I'd used approx. 80% bottled spring water + tap for the few remaining gallons to hopefully avoid this problem, but alas. In addition, I've since added several large chunks of driftwood to the mix, but I'm assuming the wood won't make the dent that I need. Given that the driftwood effect is negligible I'm curious as to how much distilled water I should add to the tank to adjust the hardness? I'm unsure whether I should do a typical 25% water change using distilled water or whether I'd need a more drastic amount. Also, I'd really like to avoid using peat as I've heard it's a pain and also the more volatile water softening chemicals.

Thanks in advance! Hopefully someone has this insight into this subject.


----------



## jrman83 (Jul 9, 2010)

What are the gh/kh/ph of your tap water? Why do you feel you need to change it?


----------



## majerah1 (Oct 29, 2010)

I wouldnt mess with it myself.The angel can acclimate to hard water.In Lawton my water was 8.4 out of the tap and I had angels who were happy with it,and even a Ram.My bettas bred in it as well.So as long as the water is stable,it should be fine.


----------



## Traumarama (Jun 15, 2011)

majerah1 said:


> I wouldnt mess with it myself.The angel can acclimate to hard water.In Lawton my water was 8.4 out of the tap and I had angels who were happy with it,and even a Ram.My bettas bred in it as well.So as long as the water is stable,it should be fine.

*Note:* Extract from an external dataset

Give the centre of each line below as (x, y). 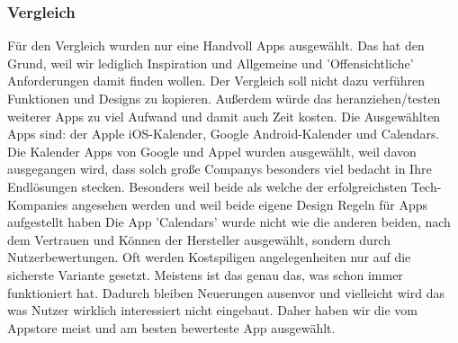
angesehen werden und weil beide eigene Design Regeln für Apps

Good to know. The municipal water here is particularly hard and I was worried that it might stress the angel. If it can acclimate then I'm happy.


----------



## majerah1 (Oct 29, 2010)

He can indeed acclimate.The trick is to do it slow.The drip acclimation method works best for this.You place the fish with his current water in a bucket and slowly drip the new tank water into the bucket.Once you get the bucket about halfway filled,pour out half of that,and do it again.This time once its finished,net the fish and place in the tank.If yo have a dollar tree in your area,they have these small one gallon buckets which is perfect for drip acclimation.I use a airline,rigid tubing and a shut off valve for airlines to do mine.You can set the drip to whatever you feel is the best.Someone else also has a writeup here,where instead of the shut off valves,he tied a few loose knots in the tubing.Either way works fine,just dont forget you have it going.


----------



## beaslbob (May 29, 2009)

I would use peat moss in the substrate.


----------



## Traumarama (Jun 15, 2011)

jrman83 said:


> What are the gh/kh/ph of your tap water? Why do you feel you need to change it?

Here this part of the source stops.